Graze Boxes - Healthy Snacking, For Children?

Graze offer the user a chance to receive a selection box through the post periodically, these boxes consist of four healthy snacks that the buyer can feast on. These boxes cost just £3.89 including postage costs, with the first box being half price.

Whilst I am looking into healthy eating/drinking for children, it may be an appropriate way of getting them introduced into new foods through a periodical magazine that includes free fruit/nuts. Perhaps these free samples could come with a recipe that breaks the fruits down for children into smoothies or cakes. The most important thing here is introducing children into new healthy flavours and getting them away from sugary sweets and fizzy drinks - through applying Graze’s business strategy to a younger market.

The only problem with this strategy is that the fruit will need to be dried so it does not go mouldy, this detracts from the freshness aspect, so these ingredients could be a component in a recipe that other ingredients would have to be part of.

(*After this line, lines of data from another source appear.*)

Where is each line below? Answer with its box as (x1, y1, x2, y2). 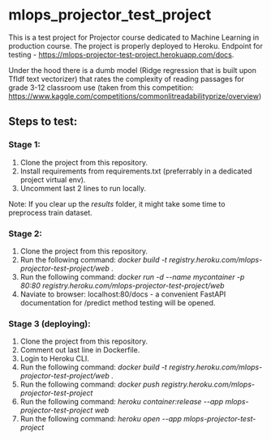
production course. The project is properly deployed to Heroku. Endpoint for (8, 41, 264, 50)
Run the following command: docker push (19, 379, 160, 390)
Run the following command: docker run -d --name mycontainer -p (19, 271, 245, 281)
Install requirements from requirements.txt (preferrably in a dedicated (19, 166, 253, 176)
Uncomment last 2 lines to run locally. (19, 183, 146, 193)
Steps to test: (8, 115, 78, 129)
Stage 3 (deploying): (8, 318, 91, 329)
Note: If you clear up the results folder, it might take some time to (8, 199, 226, 208)
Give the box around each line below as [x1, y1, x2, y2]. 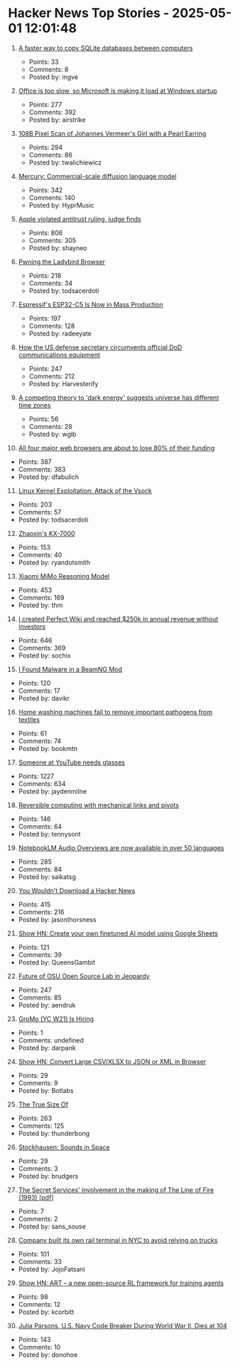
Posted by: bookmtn [18, 744, 77, 752]
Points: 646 [18, 636, 53, 644]
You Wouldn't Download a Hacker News [18, 886, 136, 895]
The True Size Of [18, 1099, 68, 1109]
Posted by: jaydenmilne [18, 787, 87, 795]
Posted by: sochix [18, 651, 71, 660]
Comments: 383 [18, 465, 66, 473]
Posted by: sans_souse [18, 1222, 86, 1231]
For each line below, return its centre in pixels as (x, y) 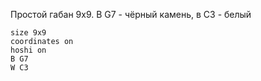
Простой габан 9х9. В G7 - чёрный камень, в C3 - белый (131, 14)
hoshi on (28, 50)
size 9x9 (28, 33)
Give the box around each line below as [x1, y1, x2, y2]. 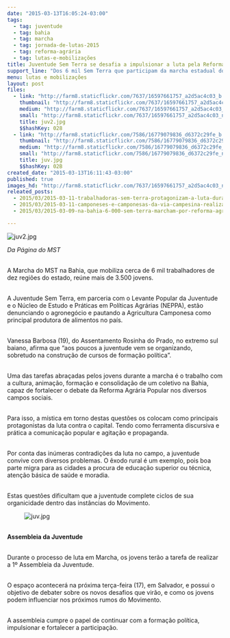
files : [7, 86, 26, 93]
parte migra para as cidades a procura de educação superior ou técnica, [7, 463, 212, 471]
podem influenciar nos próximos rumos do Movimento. [7, 596, 162, 604]
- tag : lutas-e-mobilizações [13, 55, 97, 62]
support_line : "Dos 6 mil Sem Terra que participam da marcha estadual [7, 67, 216, 74]
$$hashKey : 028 [19, 125, 63, 132]
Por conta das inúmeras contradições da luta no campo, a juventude [7, 449, 200, 457]
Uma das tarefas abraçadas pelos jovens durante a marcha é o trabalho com [7, 371, 223, 380]
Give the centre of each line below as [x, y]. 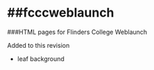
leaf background [41, 59]
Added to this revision [38, 45]
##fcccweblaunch [61, 13]
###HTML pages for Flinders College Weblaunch [77, 32]
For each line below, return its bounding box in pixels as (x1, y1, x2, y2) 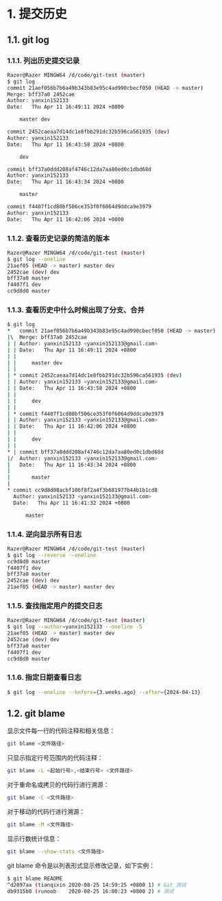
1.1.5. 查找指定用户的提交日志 (7, 601, 103, 610)
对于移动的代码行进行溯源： (7, 808, 86, 816)
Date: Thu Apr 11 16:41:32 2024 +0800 (13, 499, 130, 506)
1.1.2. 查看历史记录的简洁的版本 (7, 234, 110, 243)
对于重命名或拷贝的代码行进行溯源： (7, 780, 110, 789)
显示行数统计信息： (7, 834, 62, 843)
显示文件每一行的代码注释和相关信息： (7, 727, 115, 735)
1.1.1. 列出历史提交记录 (7, 55, 80, 65)
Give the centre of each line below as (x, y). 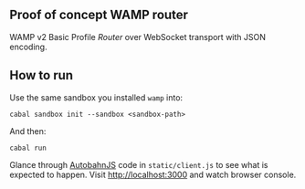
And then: (28, 131)
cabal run (28, 148)
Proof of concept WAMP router (99, 15)
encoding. (28, 47)
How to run (42, 75)
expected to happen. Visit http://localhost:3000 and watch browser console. (153, 174)
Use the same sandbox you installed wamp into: (96, 97)
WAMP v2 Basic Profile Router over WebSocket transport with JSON (138, 37)
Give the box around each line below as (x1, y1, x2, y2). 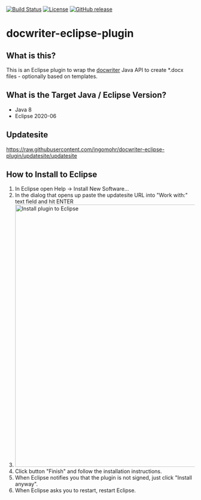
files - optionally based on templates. (6, 73, 98, 80)
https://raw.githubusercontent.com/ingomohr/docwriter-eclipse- (6, 146, 165, 153)
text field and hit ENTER (14, 198, 74, 205)
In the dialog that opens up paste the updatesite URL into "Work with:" (14, 192, 188, 199)
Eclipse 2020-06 (14, 112, 57, 119)
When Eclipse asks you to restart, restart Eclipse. (14, 487, 136, 494)
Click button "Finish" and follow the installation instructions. (14, 468, 162, 475)
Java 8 (14, 106, 32, 113)
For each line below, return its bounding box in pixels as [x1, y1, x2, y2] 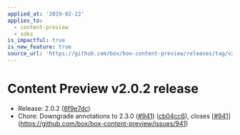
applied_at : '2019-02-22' [7, 10, 84, 18]
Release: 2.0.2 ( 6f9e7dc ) [17, 104, 91, 112]
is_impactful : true [7, 37, 66, 44]
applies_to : [7, 17, 43, 24]
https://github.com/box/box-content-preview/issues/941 [20, 119, 186, 128]
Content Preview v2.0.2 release [7, 81, 199, 97]
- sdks [14, 30, 34, 38]
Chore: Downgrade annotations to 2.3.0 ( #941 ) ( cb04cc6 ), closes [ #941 [17, 112, 229, 120]
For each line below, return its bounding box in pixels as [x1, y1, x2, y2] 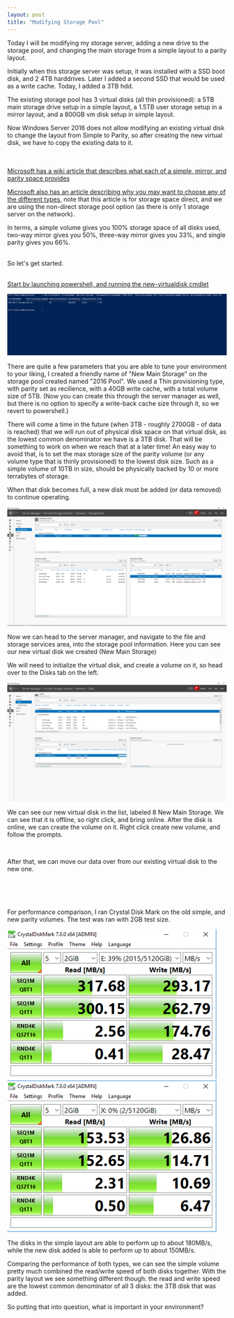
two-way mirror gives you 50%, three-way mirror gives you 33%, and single [7, 231, 226, 239]
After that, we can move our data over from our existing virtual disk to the [7, 858, 218, 866]
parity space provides [7, 174, 70, 183]
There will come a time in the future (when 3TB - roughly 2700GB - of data [7, 420, 221, 428]
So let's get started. [7, 258, 64, 268]
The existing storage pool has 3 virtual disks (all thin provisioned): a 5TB [7, 95, 214, 104]
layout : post [7, 11, 45, 18]
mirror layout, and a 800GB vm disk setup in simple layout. [7, 110, 175, 118]
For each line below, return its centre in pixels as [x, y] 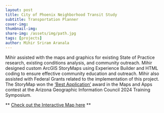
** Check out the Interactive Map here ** [48, 105]
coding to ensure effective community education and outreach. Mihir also [82, 73]
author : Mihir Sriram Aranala [37, 43]
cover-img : [17, 24]
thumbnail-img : [21, 29]
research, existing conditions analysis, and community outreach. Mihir [79, 63]
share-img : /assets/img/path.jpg [41, 33]
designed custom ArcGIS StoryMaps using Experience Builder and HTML [82, 68]
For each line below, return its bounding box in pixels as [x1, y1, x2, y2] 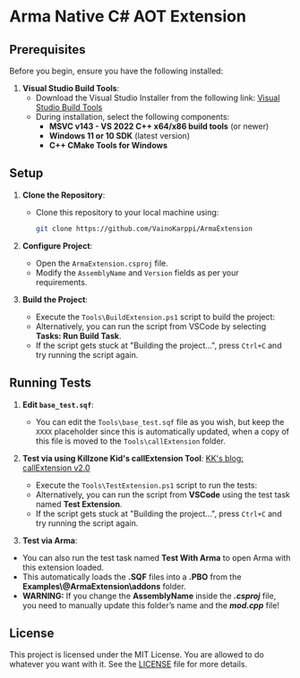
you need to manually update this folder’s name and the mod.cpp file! [21, 599, 280, 610]
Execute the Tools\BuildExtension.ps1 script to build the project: [35, 311, 276, 322]
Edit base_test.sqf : [21, 399, 94, 410]
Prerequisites [9, 42, 86, 57]
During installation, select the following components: [35, 112, 230, 122]
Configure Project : [21, 240, 93, 251]
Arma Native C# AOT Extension [9, 6, 246, 27]
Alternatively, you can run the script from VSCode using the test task [35, 489, 291, 500]
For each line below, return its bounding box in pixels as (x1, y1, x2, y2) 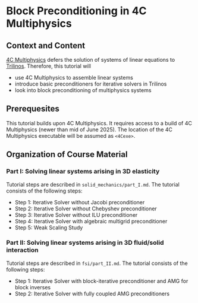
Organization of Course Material (6, 150, 128, 160)
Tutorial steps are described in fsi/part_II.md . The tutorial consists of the (6, 260, 188, 267)
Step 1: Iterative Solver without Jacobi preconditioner (14, 198, 145, 206)
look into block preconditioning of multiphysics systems (14, 87, 152, 93)
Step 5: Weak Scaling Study (14, 224, 83, 231)
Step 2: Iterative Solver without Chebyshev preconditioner (14, 205, 158, 212)
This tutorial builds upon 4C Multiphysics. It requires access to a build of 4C (6, 119, 192, 127)
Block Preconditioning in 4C (6, 4, 147, 18)
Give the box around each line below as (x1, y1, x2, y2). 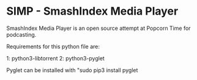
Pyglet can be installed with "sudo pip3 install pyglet (6, 66, 138, 74)
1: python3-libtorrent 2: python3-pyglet (6, 54, 105, 62)
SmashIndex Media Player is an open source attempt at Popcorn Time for (6, 24, 191, 32)
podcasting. (6, 31, 37, 38)
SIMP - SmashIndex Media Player (6, 4, 179, 18)
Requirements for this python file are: (6, 43, 100, 50)

Dr Seuss - Green Eggs And Ham:
Creating a narrative for a children’s book is difficult. You have to ask a lot of questions about your story; has it been done before? Is it similar to another narrative? Is it compelling enough for children to read? Will children understand the story? To aid my search for a strong narrative for children, I’ve decided to look through stories that I grew up with, and stories that I feel hold a strong narrative.
The zany and whacky Dr. Seuss is loved by adults and children alike, with films like The Cat In The Hat, Horton Hears A Who, How The Grinch Stole Christmas, and The Lorax becoming household favourites in the years after 2000. Published by Random House in 1960, Green Eggs And Ham remains a narrative that is close to the hearts of many. Through it, Dr. Seuss teaches us phonetic language, and how to say ‘no’:

I am Sam. Sam I am. 
That Sam-I-am! That Sam-I-am! I do not like that Sam-I-am!
Do you like green eggs and ham?
I do not like them, Sam-I-am. I do not like green eggs and ham.
Would you like them here or there?
I would not like them here or there. I would not like them anywhere. I do not like green eggs and ham. I do not like them, Sam-I-am. 
Would you like them in a house? Would you like them with a mouse?
I do not like them in a house. I do not like them with a mouse. I do not like them here or there. I do not like them anywhere. I do not like green eggs and ham. I do not like them, Sam-I-am.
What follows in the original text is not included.